BOB: Yes, that was a crazy tough time for my family. My sister Gay was 47 when she passed away from complications of scleroderma. And we didn't know what we now know about the disease. I am certain her medical care should have taken a different path, but at the time, when those things happen to people, the family puts their faith in the practitioners. They just wouldn't treat her today with the techniques they were guinea pigging her with thirteen years ago. And my whole family, heralded by my late dad, Ben, would use humor as a mechanism to help us all deal with the horror of the situation. Even my sister Gay knew that sadly, it was her time, and chimed in with her own beautiful self-effacing gallows humor. She was an amazing, smart, wonderful person. In the movie "For Hope," the family joked about bringing Hope (played by Dana Delany) out to breakfast once she had passed, ALA "Weekend at Bernie's." ABC let us air it, and the script, written by Susan Rice, had so much more impact due to the sick comedic tone throughout what they would call in the day, a "disease of the week" TV movie. It was obviously horrific to go through the loss of my sister (I'd lost another sister, Andi, to a brain aneurysm ten years earlier) and that further motivates me to continue working for the Scleroderma Research Foundation. We put on three events within two years, called "Cool Comedy Hot Cuisine" where we raise as much as we can for the scleroderma research centers we fund throughout the country. The one at Johns Hopkins, funded by Dr. Fredrick Wigley, is one of the most impressive. Our next fund raiser event is November 6, at Caroline's Comedy Club in New York. This past year we raised almost $700,000 at the event in San Francisco with Dana Carvey and Lily Tomlin performing. This November’s at Caroline’s will definitely be an incredible event, with the food by Susan Feniger of the Border Grill restaurants and some of the best comedians alive. For more details check out the Scleroderma Research Foundation.

SUZY: One of the best things about you is that you look like the priest next door but then you open your mouth and you’re irreverent and dirty. In the beginning of your career as a standup, did anyone try to tell you to clean it up?

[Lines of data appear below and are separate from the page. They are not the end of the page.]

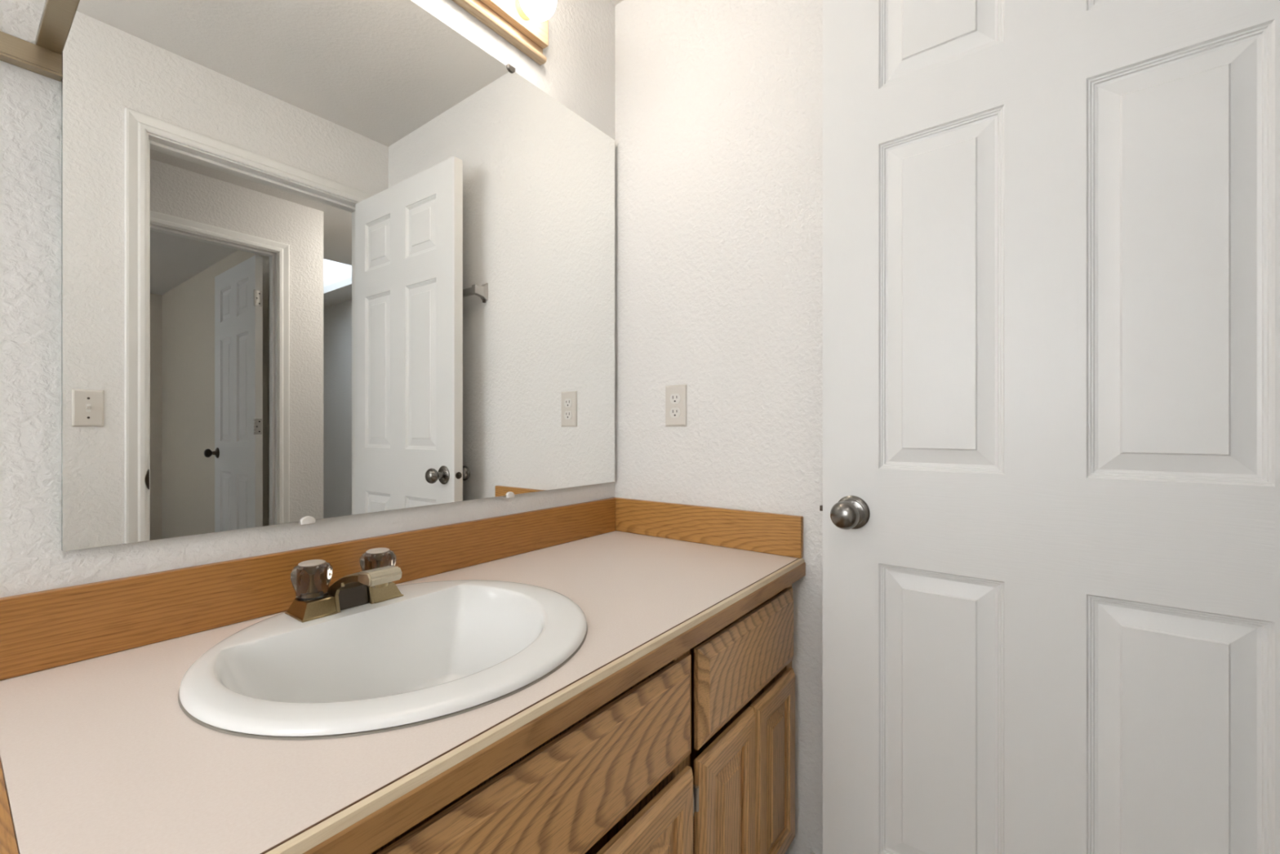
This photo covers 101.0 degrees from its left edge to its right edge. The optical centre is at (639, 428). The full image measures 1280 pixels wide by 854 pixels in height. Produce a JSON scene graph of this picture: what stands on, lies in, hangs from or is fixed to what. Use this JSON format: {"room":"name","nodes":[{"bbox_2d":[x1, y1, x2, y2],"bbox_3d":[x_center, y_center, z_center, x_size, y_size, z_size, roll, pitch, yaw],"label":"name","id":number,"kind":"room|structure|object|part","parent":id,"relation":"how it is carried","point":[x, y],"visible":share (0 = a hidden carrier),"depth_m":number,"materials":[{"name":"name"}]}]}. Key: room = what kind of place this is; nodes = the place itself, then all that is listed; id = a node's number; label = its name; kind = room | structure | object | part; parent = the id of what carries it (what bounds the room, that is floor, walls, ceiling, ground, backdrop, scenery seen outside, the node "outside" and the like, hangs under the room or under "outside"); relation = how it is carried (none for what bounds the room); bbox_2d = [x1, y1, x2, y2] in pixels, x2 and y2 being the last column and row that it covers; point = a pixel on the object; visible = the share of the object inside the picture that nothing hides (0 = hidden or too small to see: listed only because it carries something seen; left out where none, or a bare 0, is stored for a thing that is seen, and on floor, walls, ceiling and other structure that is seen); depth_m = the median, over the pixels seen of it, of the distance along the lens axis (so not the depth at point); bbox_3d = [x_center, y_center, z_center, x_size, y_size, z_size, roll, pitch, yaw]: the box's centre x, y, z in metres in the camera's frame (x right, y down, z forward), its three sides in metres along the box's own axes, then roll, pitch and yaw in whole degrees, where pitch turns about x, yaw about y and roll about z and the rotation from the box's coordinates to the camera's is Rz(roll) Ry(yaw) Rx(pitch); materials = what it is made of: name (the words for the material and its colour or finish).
{"room":"bathroom","nodes":[
{"label":"bathroom","id":0,"kind":"room"},
{"bbox_2d":[0,0,614,597],"bbox_3d":[-0.940,-0.108,0.530,0.100,2.352,2.950,0,0,37],"label":"wall","id":1,"kind":"structure","parent":0,"point":[578,71],"depth_m":0.69,"materials":[{"name":"white paint"}]},
{"bbox_2d":[0,0,79,81],"bbox_3d":[-0.820,-0.475,0.411,0.234,0.044,0.522,0,0,37],"label":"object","id":2,"kind":"object","parent":1,"relation":"attached to","point":[34,33],"visible":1,"depth_m":0.65,"materials":[{"name":"brown wood"}]},
{"bbox_3d":[-0.829,-0.490,0.417,0.212,0.005,0.476,0,0,37],"label":"glass panel","id":3,"kind":"part","parent":2,"relation":"part of","materials":[{"name":"white glass"}]},
{"bbox_3d":[-0.907,-0.469,0.476,0.016,0.030,0.522,0,0,37],"label":"rail","id":4,"kind":"part","parent":2,"relation":"part of","materials":[{"name":"brown wood"}]},
{"bbox_2d":[0,497,615,679],"bbox_3d":[-0.437,0.257,1.105,0.016,0.098,1.196,0,0,37],"label":"board","id":5,"kind":"object","parent":1,"relation":"attached to","point":[45,629],"visible":1,"depth_m":0.81,"materials":[{"name":"brown wood"}]},
{"bbox_2d":[61,0,614,551],"bbox_3d":[-0.416,-0.352,1.134,0.013,1.022,1.120,0,0,37],"label":"wall mirror","id":6,"kind":"object","parent":1,"relation":"attached to","point":[320,259],"visible":1,"depth_m":0.92,"materials":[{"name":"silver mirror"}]},
{"bbox_2d":[297,515,315,524],"bbox_3d":[-0.578,0.158,0.914,0.017,0.014,0.022,0,0,37],"label":"mirror clip","id":7,"kind":"object","parent":6,"relation":"attached to","point":[308,519],"visible":1,"depth_m":0.91,"materials":[{"name":"white plastic"}]},
{"bbox_2d":[502,491,514,497],"bbox_3d":[-0.315,0.158,1.266,0.017,0.014,0.022,0,0,37],"label":"mirror clip","id":8,"kind":"object","parent":6,"relation":"attached to","point":[510,494],"visible":1,"depth_m":1.26,"materials":[{"name":"white plastic"}]},
{"bbox_2d":[506,63,515,72],"bbox_3d":[-0.313,-0.862,1.268,0.017,0.014,0.022,0,0,37],"label":"mirror clip","id":9,"kind":"object","parent":6,"relation":"attached to","point":[511,68],"visible":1,"depth_m":1.26,"materials":[{"name":"silver metal"}]},
{"bbox_2d":[452,0,556,65],"bbox_3d":[-0.389,-1.013,1.076,0.127,0.156,0.613,0,0,37],"label":"vanity light","id":10,"kind":"object","parent":1,"relation":"attached to","point":[524,24],"visible":1,"depth_m":1.25,"materials":[{"name":"brown wood"}]},
{"bbox_2d":[515,0,556,22],"bbox_3d":[-0.244,-1.013,1.245,0.097,0.087,0.087,0,0,37],"label":"bulb","id":11,"kind":"object","parent":10,"relation":"attached to","point":[526,11],"depth_m":1.24,"materials":[{"name":"white glass"}]},
{"bbox_2d":[609,0,623,5],"bbox_3d":[1.762,-1.314,-0.717,5.920,0.060,4.190,0,0,37],"label":"ceiling","id":12,"kind":"structure","parent":0,"point":[615,2],"depth_m":1.59,"materials":[{"name":"white paint"}]},
{"bbox_2d":[614,0,822,853],"bbox_3d":[0.501,-0.108,1.232,1.365,2.352,0.100,0,0,37],"label":"wall","id":13,"kind":"structure","parent":0,"point":[718,104],"depth_m":1.37,"materials":[{"name":"white paint"}]},
{"bbox_2d":[665,384,686,426],"bbox_3d":[0.099,-0.064,1.466,0.070,0.115,0.007,0,0,37],"label":"power outlet","id":14,"kind":"object","parent":13,"relation":"attached to","point":[675,395],"visible":1,"depth_m":1.46,"materials":[{"name":"beige plastic"}]},
{"bbox_2d":[670,407,679,417],"bbox_3d":[0.097,-0.044,1.465,0.034,0.028,0.002,0,0,37],"label":"receptacle","id":15,"kind":"object","parent":14,"relation":"attached to","point":[674,411],"depth_m":1.46,"materials":[{"name":"beige plastic"}]},
{"bbox_2d":[670,393,679,404],"bbox_3d":[0.097,-0.083,1.465,0.034,0.028,0.002,0,0,37],"label":"receptacle","id":16,"kind":"object","parent":14,"relation":"attached to","point":[674,397],"depth_m":1.46,"materials":[{"name":"beige plastic"}]},
{"bbox_3d":[0.002,1.098,0.600,1.525,0.060,4.190,0,0,37],"label":"floor","id":17,"kind":"structure","parent":0,"visible":0},
{"bbox_2d":[370,584,795,853],"bbox_3d":[-0.203,0.708,0.953,0.570,0.721,1.186,0,0,37],"label":"vanity cabinet","id":18,"kind":"object","parent":17,"relation":"on","point":[696,756],"visible":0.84,"depth_m":0.83,"materials":[{"name":"brown wood"}]},
{"bbox_2d":[0,530,805,853],"bbox_3d":[-0.204,0.327,0.940,0.585,0.041,1.211,0,0,37],"label":"countertop","id":19,"kind":"structure","parent":18,"relation":"on","point":[101,754],"depth_m":0.52,"materials":[{"name":"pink laminate"}]},
{"bbox_3d":[-0.569,0.327,0.464,0.572,0.038,0.012,0,0,37],"label":"moulding","id":20,"kind":"part","parent":19,"relation":"part of","materials":[{"name":"brown wood"}]},
{"bbox_2d":[177,579,587,740],"bbox_3d":[-0.334,0.365,0.775,0.504,0.145,0.520,0,0,37],"label":"sink","id":21,"kind":"object","parent":19,"relation":"in","point":[436,649],"visible":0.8,"depth_m":0.77,"materials":[{"name":"white ceramic"}]},
{"bbox_2d":[284,547,403,622],"bbox_3d":[-0.449,0.252,0.849,0.162,0.081,0.166,0,0,37],"label":"faucet","id":22,"kind":"object","parent":21,"relation":"on","point":[310,580],"visible":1,"depth_m":0.83,"materials":[{"name":"gold metal"}]},
{"bbox_3d":[-0.520,0.241,0.837,0.057,0.053,0.057,0,0,-31],"label":"knob","id":23,"kind":"part","parent":22,"relation":"part of","materials":[{"name":"brown plastic"}]},
{"bbox_3d":[-0.487,0.280,0.878,0.066,0.024,0.159,0,0,37],"label":"plate","id":24,"kind":"part","parent":22,"relation":"part of","materials":[{"name":"gold metal"}]},
{"bbox_3d":[-0.462,0.256,0.859,0.122,0.071,0.062,0,0,37],"label":"spout","id":25,"kind":"part","parent":22,"relation":"part of","materials":[{"name":"gold metal"}]},
{"bbox_3d":[-0.458,0.241,0.921,0.057,0.053,0.057,0,0,14],"label":"knob","id":26,"kind":"part","parent":22,"relation":"part of","materials":[{"name":"brown plastic"}]},
{"bbox_3d":[0.025,0.332,0.769,0.013,0.031,1.211,0,0,37],"label":"edge moulding","id":27,"kind":"part","parent":19,"relation":"part of","materials":[{"name":"brown wood"}]},
{"bbox_2d":[613,497,803,558],"bbox_3d":[0.152,0.257,1.421,0.580,0.098,0.016,0,0,37],"label":"board","id":28,"kind":"object","parent":19,"relation":"on","point":[778,534],"visible":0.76,"depth_m":1.38,"materials":[{"name":"brown wood"}]},
{"bbox_3d":[-0.016,0.764,0.742,0.018,0.399,0.340,0,0,37],"label":"cabinet door","id":29,"kind":"part","parent":18,"relation":"part of","materials":[{"name":"brown wood"}]},
{"bbox_3d":[-0.016,0.764,0.742,0.016,0.307,0.248,0,0,37],"label":"panel","id":30,"kind":"part","parent":18,"relation":"part of","materials":[{"name":"brown wood"}]},
{"bbox_3d":[0.165,0.765,0.984,0.018,0.397,0.217,0,0,37],"label":"cabinet door","id":31,"kind":"part","parent":18,"relation":"part of","materials":[{"name":"brown wood"}]},
{"bbox_3d":[-0.004,0.663,0.804,0.036,0.631,1.186,0,0,37],"label":"frame","id":32,"kind":"part","parent":18,"relation":"part of","materials":[{"name":"brown wood"}]},
{"bbox_3d":[0.165,0.765,0.984,0.016,0.305,0.125,0,0,37],"label":"panel","id":33,"kind":"part","parent":18,"relation":"part of","materials":[{"name":"brown wood"}]},
{"bbox_3d":[0.231,0.462,1.072,0.018,0.171,0.437,0,0,37],"label":"drawer","id":34,"kind":"part","parent":18,"relation":"part of","materials":[{"name":"brown wood"}]},
{"bbox_3d":[0.297,0.765,1.160,0.018,0.397,0.217,0,0,37],"label":"cabinet door","id":35,"kind":"part","parent":18,"relation":"part of","materials":[{"name":"brown wood"}]},
{"bbox_3d":[0.297,0.765,1.160,0.016,0.305,0.125,0,0,37],"label":"panel","id":36,"kind":"part","parent":18,"relation":"part of","materials":[{"name":"brown wood"}]},
{"bbox_3d":[0.611,-0.108,0.145,0.115,2.352,4.190,0,0,37],"label":"wall","id":37,"kind":"structure","parent":0,"visible":0},
{"bbox_2d":[819,0,1279,853],"bbox_3d":[0.666,0.042,0.897,0.719,2.028,0.172,0,0,38],"label":"door","id":38,"kind":"structure","parent":37,"relation":"in","point":[1051,507],"depth_m":0.86,"materials":[{"name":"white paint"}]},
{"bbox_3d":[0.398,0.168,1.025,0.055,0.055,0.040,0,0,38],"label":"knob","id":39,"kind":"part","parent":38,"relation":"part of","materials":[{"name":"silver metal"}]},
{"bbox_3d":[0.558,-0.766,0.983,0.203,0.203,0.035,0,0,38],"label":"panel","id":40,"kind":"part","parent":38,"relation":"part of","materials":[{"name":"white paint"}]},
{"bbox_3d":[0.558,-0.239,0.983,0.203,0.636,0.035,0,0,38],"label":"panel","id":41,"kind":"part","parent":38,"relation":"part of","materials":[{"name":"white paint"}]},
{"bbox_3d":[0.558,0.548,0.983,0.203,0.570,0.035,0,0,38],"label":"panel","id":42,"kind":"part","parent":38,"relation":"part of","materials":[{"name":"white paint"}]},
{"bbox_3d":[0.798,-0.766,0.792,0.196,0.203,0.035,0,0,38],"label":"panel","id":43,"kind":"part","parent":38,"relation":"part of","materials":[{"name":"white paint"}]},
{"bbox_3d":[0.798,-0.239,0.792,0.196,0.636,0.035,0,0,38],"label":"panel","id":44,"kind":"part","parent":38,"relation":"part of","materials":[{"name":"white paint"}]},
{"bbox_3d":[0.798,0.548,0.792,0.196,0.570,0.035,0,0,38],"label":"panel","id":45,"kind":"part","parent":38,"relation":"part of","materials":[{"name":"white paint"}]}
]}

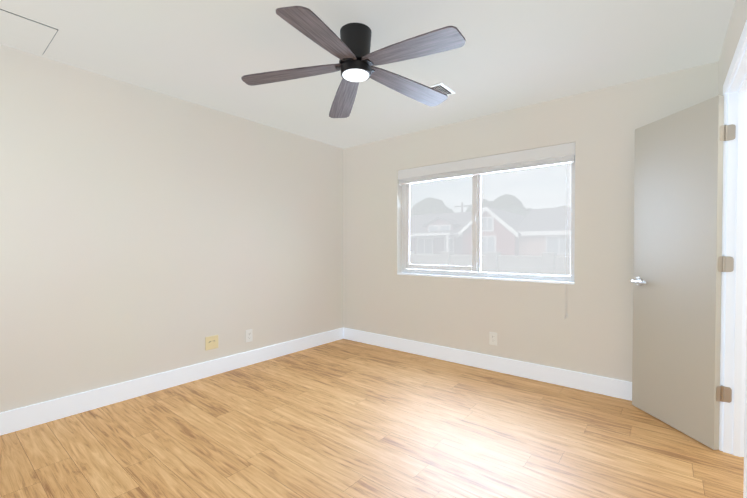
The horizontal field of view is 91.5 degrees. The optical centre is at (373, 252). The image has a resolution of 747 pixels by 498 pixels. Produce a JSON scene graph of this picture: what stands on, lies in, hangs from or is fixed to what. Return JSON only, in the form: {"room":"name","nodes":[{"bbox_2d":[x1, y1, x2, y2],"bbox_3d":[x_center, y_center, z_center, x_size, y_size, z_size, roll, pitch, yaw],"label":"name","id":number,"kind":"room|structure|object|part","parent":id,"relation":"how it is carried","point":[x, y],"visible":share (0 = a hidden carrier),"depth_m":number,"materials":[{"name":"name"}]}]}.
{"room":"empty bedroom","nodes":[
{"label":"empty bedroom","id":0,"kind":"room"},
{"bbox_2d":[0,44,342,412],"bbox_3d":[-1.686,-0.092,3.197,0.150,2.440,4.250,1,1,39],"label":"wall","id":1,"kind":"structure","parent":0,"point":[144,232],"depth_m":2.89,"materials":[{"name":"beige paint"}]},
{"bbox_2d":[0,328,343,435],"bbox_3d":[-1.622,1.059,3.162,0.015,0.140,3.950,1,1,39],"label":"baseboard","id":2,"kind":"structure","parent":1,"relation":"attached to","point":[13,420],"depth_m":2.89,"materials":[{"name":"white"}]},
{"bbox_2d":[205,335,217,349],"bbox_3d":[-1.483,0.824,3.338,0.007,0.122,0.122,1,1,39],"label":"electrical outlet plate","id":3,"kind":"object","parent":1,"relation":"attached to","point":[211,342],"visible":1,"depth_m":3.33,"materials":[{"name":"beige plastic"}]},
{"bbox_2d":[246,329,252,341],"bbox_3d":[-1.243,0.829,3.636,0.008,0.122,0.076,1,1,39],"label":"duplex electrical outlet","id":4,"kind":"object","parent":1,"relation":"attached to","point":[249,335],"visible":1,"depth_m":3.63,"materials":[{"name":"white plastic"}]},
{"bbox_2d":[0,0,735,148],"bbox_3d":[0.253,-1.349,1.619,5.125,0.120,4.250,1,1,39],"label":"ceiling","id":5,"kind":"structure","parent":0,"point":[511,54],"depth_m":2.33,"materials":[{"name":"white paint"}]},
{"bbox_2d":[0,9,57,54],"bbox_3d":[-2.225,-1.289,1.963,0.431,0.009,0.728,1,1,39],"label":"panel","id":6,"kind":"object","parent":5,"relation":"attached to","point":[18,31],"visible":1,"depth_m":2.14,"materials":[{"name":"white paint"}]},
{"bbox_2d":[241,6,465,117],"bbox_3d":[-0.073,-1.158,2.107,1.263,0.276,1.312,1,1,39],"label":"ceiling fan","id":7,"kind":"object","parent":5,"relation":"hanging from","point":[349,48],"visible":1,"depth_m":2.06,"materials":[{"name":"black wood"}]},
{"bbox_2d":[429,82,454,95],"bbox_3d":[0.504,-1.300,2.951,0.236,0.016,0.240,1,1,39],"label":"ceiling vent","id":8,"kind":"object","parent":5,"relation":"in","point":[441,87],"visible":0.46,"depth_m":2.88,"materials":[{"name":"white metal"}]},
{"bbox_2d":[0,339,743,497],"bbox_3d":[0.253,1.211,1.658,5.125,0.120,4.250,1,1,39],"label":"floor","id":9,"kind":"structure","parent":0,"point":[343,418],"depth_m":2.19,"materials":[{"name":"brown wood"}]},
{"bbox_2d":[343,61,718,381],"bbox_3d":[1.069,-0.098,3.612,3.625,2.440,0.150,1,1,39],"label":"wall","id":10,"kind":"structure","parent":0,"point":[591,333],"depth_m":3.23,"materials":[{"name":"beige paint"}]},
{"bbox_2d":[397,273,573,283],"bbox_3d":[0.999,0.247,3.630,1.800,0.016,0.089,1,1,39],"label":"window sill","id":11,"kind":"structure","parent":10,"relation":"attached to","point":[511,279],"depth_m":3.48,"materials":[{"name":"white"}]},
{"bbox_2d":[343,328,631,400],"bbox_3d":[0.979,1.052,3.596,3.495,0.140,0.015,1,1,39],"label":"baseboard","id":12,"kind":"structure","parent":10,"relation":"attached to","point":[621,389],"depth_m":3.39,"materials":[{"name":"white"}]},
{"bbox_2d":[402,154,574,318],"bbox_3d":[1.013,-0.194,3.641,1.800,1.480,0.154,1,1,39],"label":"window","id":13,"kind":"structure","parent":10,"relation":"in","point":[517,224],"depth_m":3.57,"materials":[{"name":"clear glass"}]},
{"bbox_2d":[398,142,574,184],"bbox_3d":[0.996,-0.851,3.609,1.792,0.157,0.068,1,1,39],"label":"window blind","id":14,"kind":"object","parent":13,"relation":"attached to","point":[559,153],"visible":0.94,"depth_m":3.46,"materials":[{"name":"white"}]},
{"bbox_3d":[1.065,-0.348,3.659,1.662,1.089,0.023,1,1,39],"label":"glass","id":15,"kind":"part","parent":13,"relation":"part of","materials":[{"name":"clear glass"}]},
{"bbox_3d":[1.625,-0.115,3.059,0.024,1.339,0.011,1,1,39],"label":"blind cord","id":16,"kind":"part","parent":13,"relation":"part of","materials":[{"name":"white plastic"}]},
{"bbox_2d":[489,332,496,345],"bbox_3d":[1.141,0.819,3.467,0.076,0.122,0.008,1,1,39],"label":"duplex electrical outlet","id":17,"kind":"object","parent":10,"relation":"attached to","point":[492,338],"visible":1,"depth_m":3.47,"materials":[{"name":"white plastic"}]},
{"bbox_2d":[718,0,746,94],"bbox_3d":[1.153,-0.058,0.915,0.115,2.440,3.950,1,1,39],"label":"wall","id":18,"kind":"structure","parent":0,"point":[738,19],"depth_m":1.97,"materials":[{"name":"beige paint"}]},
{"bbox_2d":[631,95,726,449],"bbox_3d":[1.954,0.115,2.381,0.151,2.030,0.622,0,1,-4],"label":"door","id":19,"kind":"structure","parent":18,"relation":"in","point":[678,265],"depth_m":2.30,"materials":[{"name":"grey paint"}]},
{"bbox_2d":[719,20,746,497],"bbox_3d":[1.799,0.091,1.721,0.147,2.119,0.957,1,1,39],"label":"door frame","id":20,"kind":"structure","parent":18,"relation":"in","point":[735,327],"depth_m":2.04,"materials":[{"name":"white wood"}]},
{"bbox_3d":[2.018,0.065,2.066,0.040,1.579,0.003,1,1,39],"label":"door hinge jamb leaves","id":21,"kind":"part","parent":20,"relation":"part of","materials":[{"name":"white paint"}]}
]}

BOB: Yes, the Church. I guess as I've done standup for thirty years, it was always a voice that had a weird quirky sick humor instilled in it. No one has told me to stop anything. When I've done a theater or event and I see little kids or conservative adults in the audience, there's no reason for me to work blue. It'd be silly. What I do in my standup that I love, 'cause there's no censor except the one I police myself with, is just let my mind be open to what crazy assemblage of material is going to spew itself onto the audience. I guess I do look clean cut like people's friend, dentist, priest, although I'm Jewish...and maybe that serves the 'opposite day' of what the standup persona is. All I know is its fun. And also, I think we've all learned that analyzing comedy is the death of comedy. Soon as I talk about how and why I say things, it ceases to be funny to me. So this Q & A could be dangerous. Do not operate heavy powered machinery while reading this. It could put you to sleep and you could lose a foot.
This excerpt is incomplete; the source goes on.